Every line below that has the string "Portable" needs to be copied.

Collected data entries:
—————

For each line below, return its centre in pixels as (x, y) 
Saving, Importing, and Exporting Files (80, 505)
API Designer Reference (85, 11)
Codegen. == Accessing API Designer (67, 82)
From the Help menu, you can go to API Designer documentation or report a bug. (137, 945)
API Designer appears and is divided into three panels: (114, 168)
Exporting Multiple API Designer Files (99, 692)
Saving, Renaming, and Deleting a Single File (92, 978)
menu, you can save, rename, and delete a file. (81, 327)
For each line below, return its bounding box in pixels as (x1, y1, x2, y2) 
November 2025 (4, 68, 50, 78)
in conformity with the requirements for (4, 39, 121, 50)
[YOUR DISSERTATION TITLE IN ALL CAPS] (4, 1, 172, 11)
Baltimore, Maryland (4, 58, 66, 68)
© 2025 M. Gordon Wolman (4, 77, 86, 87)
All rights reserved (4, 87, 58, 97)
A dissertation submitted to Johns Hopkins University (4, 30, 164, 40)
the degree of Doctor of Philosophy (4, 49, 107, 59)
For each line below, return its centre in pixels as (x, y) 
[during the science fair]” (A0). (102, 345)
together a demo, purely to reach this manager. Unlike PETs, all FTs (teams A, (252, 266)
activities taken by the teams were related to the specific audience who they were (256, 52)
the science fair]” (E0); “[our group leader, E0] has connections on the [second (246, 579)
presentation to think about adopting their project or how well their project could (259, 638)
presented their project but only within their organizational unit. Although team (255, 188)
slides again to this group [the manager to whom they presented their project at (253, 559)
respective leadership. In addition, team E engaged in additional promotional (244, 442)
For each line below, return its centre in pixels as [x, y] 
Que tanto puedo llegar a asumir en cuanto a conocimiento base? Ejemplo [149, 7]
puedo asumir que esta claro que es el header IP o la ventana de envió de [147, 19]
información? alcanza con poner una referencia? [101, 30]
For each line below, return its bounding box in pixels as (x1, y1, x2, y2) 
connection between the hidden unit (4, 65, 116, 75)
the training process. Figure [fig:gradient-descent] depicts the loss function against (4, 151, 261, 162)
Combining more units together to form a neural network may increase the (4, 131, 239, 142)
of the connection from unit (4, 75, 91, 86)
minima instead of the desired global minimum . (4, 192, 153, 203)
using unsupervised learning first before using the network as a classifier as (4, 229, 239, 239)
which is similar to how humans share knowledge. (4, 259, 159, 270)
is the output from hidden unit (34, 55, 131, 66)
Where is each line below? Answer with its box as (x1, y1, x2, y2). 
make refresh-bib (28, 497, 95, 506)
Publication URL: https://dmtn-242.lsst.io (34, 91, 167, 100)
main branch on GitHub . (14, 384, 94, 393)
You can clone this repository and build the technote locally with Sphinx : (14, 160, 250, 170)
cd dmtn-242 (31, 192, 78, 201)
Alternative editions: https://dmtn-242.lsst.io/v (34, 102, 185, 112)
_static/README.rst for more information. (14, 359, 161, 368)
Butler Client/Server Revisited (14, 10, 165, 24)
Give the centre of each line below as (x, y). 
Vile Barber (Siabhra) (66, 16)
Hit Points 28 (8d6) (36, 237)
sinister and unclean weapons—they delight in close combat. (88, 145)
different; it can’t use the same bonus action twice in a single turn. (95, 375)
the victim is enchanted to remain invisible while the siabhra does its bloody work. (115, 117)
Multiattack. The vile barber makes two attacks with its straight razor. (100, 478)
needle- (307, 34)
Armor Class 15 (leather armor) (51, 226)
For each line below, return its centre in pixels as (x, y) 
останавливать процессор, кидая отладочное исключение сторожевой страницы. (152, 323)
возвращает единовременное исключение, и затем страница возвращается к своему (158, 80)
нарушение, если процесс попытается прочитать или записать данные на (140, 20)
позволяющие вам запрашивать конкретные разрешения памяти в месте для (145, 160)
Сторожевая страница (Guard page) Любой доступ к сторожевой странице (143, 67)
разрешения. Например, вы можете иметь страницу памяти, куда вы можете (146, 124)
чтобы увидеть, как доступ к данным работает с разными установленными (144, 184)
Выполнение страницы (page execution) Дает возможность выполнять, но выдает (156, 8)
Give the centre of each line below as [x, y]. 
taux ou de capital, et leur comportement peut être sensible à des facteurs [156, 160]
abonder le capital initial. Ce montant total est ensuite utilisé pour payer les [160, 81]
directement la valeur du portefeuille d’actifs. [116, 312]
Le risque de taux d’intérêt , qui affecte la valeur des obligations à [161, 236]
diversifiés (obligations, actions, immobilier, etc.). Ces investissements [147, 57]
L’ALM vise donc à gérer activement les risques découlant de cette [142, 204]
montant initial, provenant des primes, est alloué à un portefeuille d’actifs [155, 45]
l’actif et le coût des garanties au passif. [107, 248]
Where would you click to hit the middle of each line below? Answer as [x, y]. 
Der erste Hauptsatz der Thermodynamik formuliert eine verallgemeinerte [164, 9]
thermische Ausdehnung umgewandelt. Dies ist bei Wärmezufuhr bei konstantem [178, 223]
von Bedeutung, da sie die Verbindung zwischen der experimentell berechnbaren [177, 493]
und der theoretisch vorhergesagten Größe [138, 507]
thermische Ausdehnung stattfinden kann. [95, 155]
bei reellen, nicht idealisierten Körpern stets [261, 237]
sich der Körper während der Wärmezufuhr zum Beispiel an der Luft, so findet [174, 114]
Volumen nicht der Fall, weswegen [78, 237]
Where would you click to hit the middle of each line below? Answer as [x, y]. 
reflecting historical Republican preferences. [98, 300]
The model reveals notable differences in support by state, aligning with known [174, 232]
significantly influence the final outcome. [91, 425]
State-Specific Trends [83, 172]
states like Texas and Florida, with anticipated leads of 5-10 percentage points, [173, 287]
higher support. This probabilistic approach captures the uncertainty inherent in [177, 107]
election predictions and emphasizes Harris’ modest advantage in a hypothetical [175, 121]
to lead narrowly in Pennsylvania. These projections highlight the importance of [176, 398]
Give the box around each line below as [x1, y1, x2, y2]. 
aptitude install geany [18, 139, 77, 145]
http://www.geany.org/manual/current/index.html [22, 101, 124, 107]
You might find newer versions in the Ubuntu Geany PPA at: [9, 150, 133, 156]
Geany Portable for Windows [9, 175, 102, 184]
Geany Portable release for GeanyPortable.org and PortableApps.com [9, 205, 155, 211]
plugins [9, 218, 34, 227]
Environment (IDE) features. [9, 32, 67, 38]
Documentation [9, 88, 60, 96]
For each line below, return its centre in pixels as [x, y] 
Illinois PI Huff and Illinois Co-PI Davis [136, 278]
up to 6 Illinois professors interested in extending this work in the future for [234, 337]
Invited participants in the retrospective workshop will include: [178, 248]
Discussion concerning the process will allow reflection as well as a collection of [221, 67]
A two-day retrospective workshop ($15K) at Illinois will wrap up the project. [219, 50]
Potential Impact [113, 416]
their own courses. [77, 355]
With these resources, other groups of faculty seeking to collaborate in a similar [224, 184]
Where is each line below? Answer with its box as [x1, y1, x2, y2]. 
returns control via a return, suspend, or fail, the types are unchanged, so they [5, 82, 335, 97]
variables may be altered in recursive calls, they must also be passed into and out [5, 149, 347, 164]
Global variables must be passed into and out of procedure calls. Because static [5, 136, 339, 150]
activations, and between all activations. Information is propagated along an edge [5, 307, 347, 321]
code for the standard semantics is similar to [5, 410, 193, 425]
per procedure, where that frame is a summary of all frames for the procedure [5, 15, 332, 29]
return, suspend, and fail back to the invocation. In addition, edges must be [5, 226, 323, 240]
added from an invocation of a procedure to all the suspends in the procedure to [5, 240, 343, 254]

—————

Answer to this exercise>
Geany Portable for Windows [9, 175, 102, 184]
Geany Portable release for GeanyPortable.org and PortableApps.com [9, 205, 155, 211]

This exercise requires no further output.